A molecular model of the full-length human NOD-like receptor family CARD domain containing 5 (NLRC5) protein
- Equal contributors
1 Department of Biochemistry and Molecular Biology, Faculty of Medicine, Medical and Health Science Center, University of Debrecen, POB 6, H-4012 Debrecen, Hungary
2 Department of Physiology, Faculty of Medicine, Medical and Health Science Center, University of Debrecen, Debrecen, Hungary
BMC Bioinformatics 2013, 14:275 doi:10.1186/1471-2105-14-275Published: 17 September 2013
Pattern recognition receptors of the immune system have key roles in the regulation of pathways after the recognition of microbial- and danger-associated molecular patterns in vertebrates. Members of NOD-like receptor (NLR) family typically function intracellularly. The NOD-like receptor family CARD domain containing 5 (NLRC5) is the largest member of this family that also contains the largest number of leucine-rich repeats (LRRs).
Due to the lack of crystal structures of full-length NLRs, projects have been initiated with the aim to model certain or all members of the family, but systematic studies did not model the full-length NLRC5 due to its unique domain architecture.
Our aim was to analyze the LRR sequences of NLRC5 and some NLRC5-related proteins and to build a model for the full-length human NLRC5 by homology modeling.
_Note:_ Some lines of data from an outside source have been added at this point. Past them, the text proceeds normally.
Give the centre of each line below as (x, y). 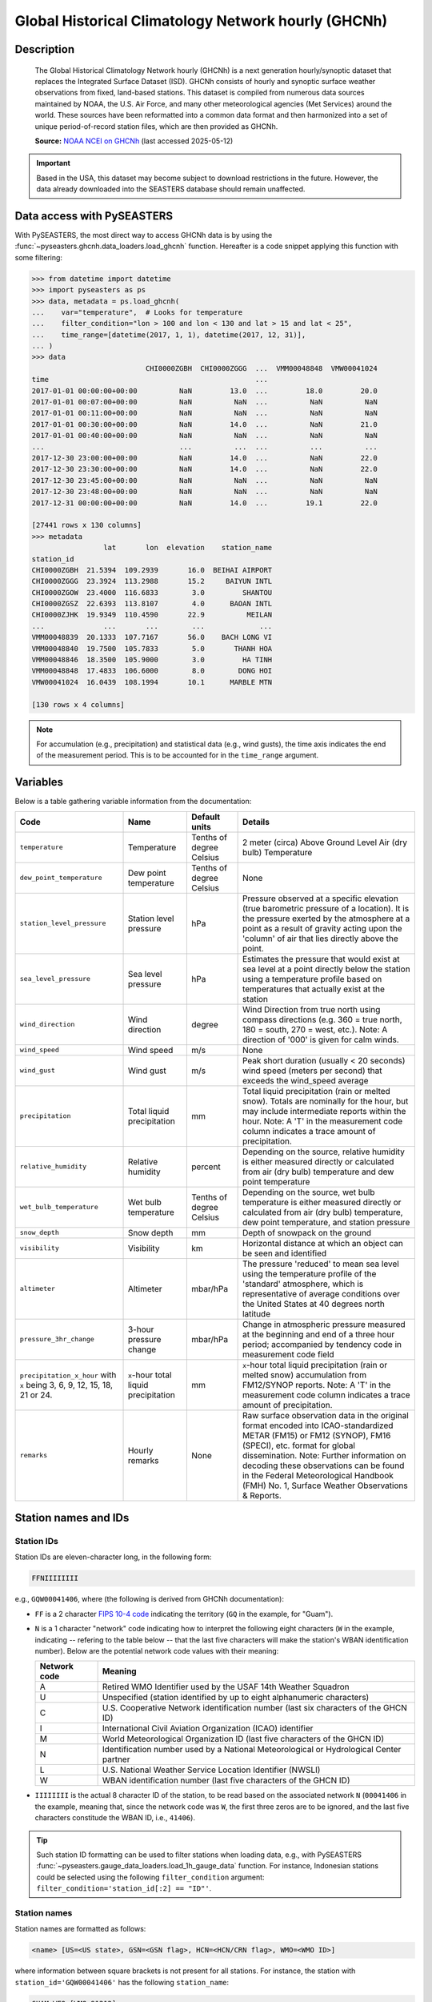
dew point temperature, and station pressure (326, 1222)
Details (256, 822)
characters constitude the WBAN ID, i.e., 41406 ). (115, 1818)
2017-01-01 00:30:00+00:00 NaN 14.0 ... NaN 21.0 (204, 424)
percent (206, 1167)
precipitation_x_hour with (68, 1375)
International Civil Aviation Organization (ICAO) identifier (208, 1728)
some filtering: (39, 257)
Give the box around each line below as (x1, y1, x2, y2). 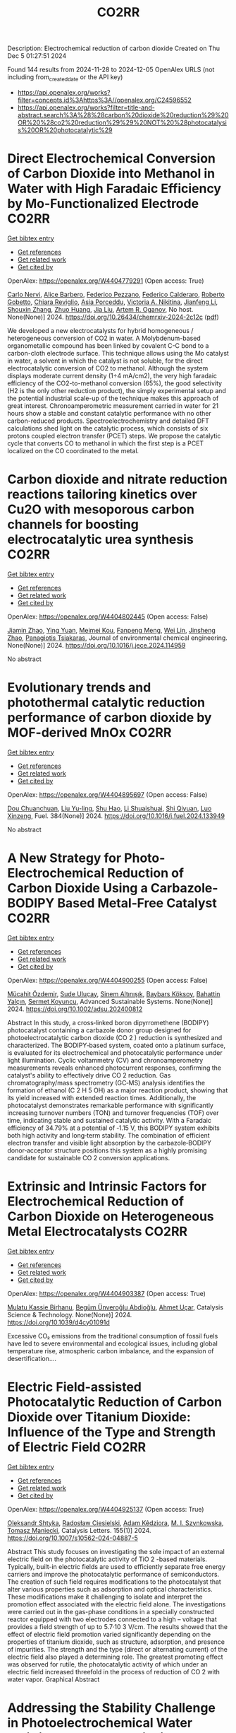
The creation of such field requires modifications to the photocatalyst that (7, 1577, 222, 1586)
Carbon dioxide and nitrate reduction (7, 472, 228, 488)
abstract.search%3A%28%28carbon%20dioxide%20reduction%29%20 (17, 110, 229, 119)
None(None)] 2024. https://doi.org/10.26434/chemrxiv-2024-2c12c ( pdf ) (7, 313, 220, 321)
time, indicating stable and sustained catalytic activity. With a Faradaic (7, 1116, 211, 1124)
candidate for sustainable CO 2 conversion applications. (7, 1153, 170, 1162)
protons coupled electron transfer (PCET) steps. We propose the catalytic (7, 431, 221, 440)
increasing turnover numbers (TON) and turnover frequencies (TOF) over (7, 1108, 220, 1117)
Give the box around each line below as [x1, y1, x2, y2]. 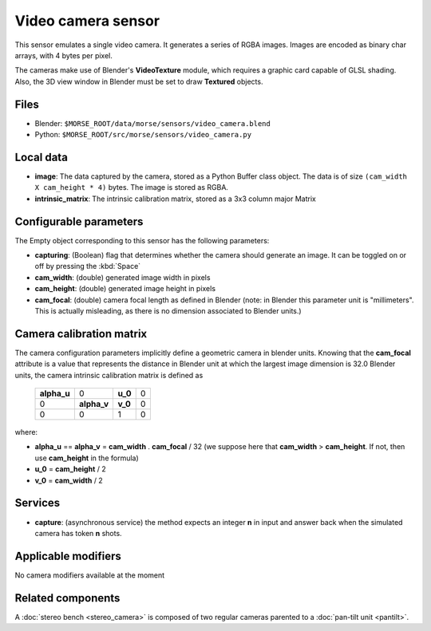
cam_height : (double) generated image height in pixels [34, 284, 215, 294]
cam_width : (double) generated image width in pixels [34, 272, 211, 282]
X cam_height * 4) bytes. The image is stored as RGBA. [34, 183, 229, 192]
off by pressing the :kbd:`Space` [34, 262, 141, 271]
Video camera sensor [14, 12, 160, 30]
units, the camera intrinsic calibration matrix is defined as [14, 370, 204, 380]
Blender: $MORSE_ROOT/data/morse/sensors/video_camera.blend [34, 118, 271, 128]
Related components [14, 591, 121, 605]
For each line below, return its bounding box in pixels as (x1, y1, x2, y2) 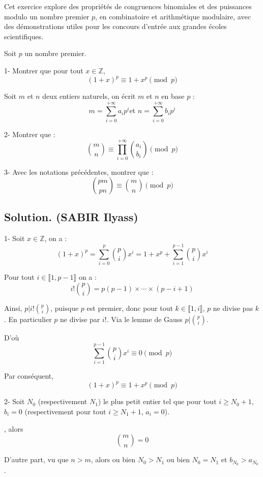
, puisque (50, 302, 79, 313)
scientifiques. (4, 31, 44, 41)
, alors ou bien (91, 454, 135, 465)
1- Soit (4, 233, 25, 244)
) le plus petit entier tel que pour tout (98, 396, 217, 407)
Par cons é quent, (4, 370, 54, 381)
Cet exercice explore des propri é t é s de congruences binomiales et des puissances (4, 1, 252, 11)
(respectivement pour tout (24, 406, 106, 417)
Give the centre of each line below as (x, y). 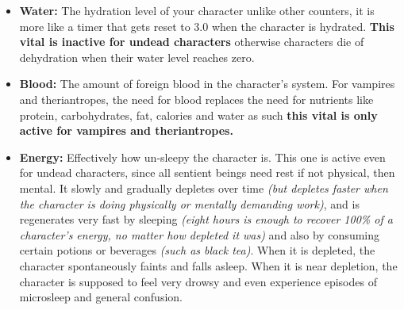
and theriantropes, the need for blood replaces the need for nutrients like (196, 99)
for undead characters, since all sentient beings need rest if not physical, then (207, 172)
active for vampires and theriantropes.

LRR sequences of NLRC5 were aligned and were compared with the consensus pattern of ribonuclease inhibitor protein (RI)-like LRR subfamily. Two types of alternating consensus patterns previously identified for RI repeats were also found in NLRC5. A homology model for full-length human NLRC5 was prepared and, besides the closed conformation of monomeric NLRC5, a heptameric platform was also modeled for the opened conformational NLRC5 monomers.
Identification of consensus patterns of leucine-rich repeat sequences helped to identify LRRs in NLRC5 and to predict their number and position within the protein. In spite of the lack of fully adequate template structures, the presence of an untypical CARD domain and unusually high number of LRRs in NLRC5, we were able to construct a homology model for both the monomeric and homo-heptameric full-length human NLRC5 protein.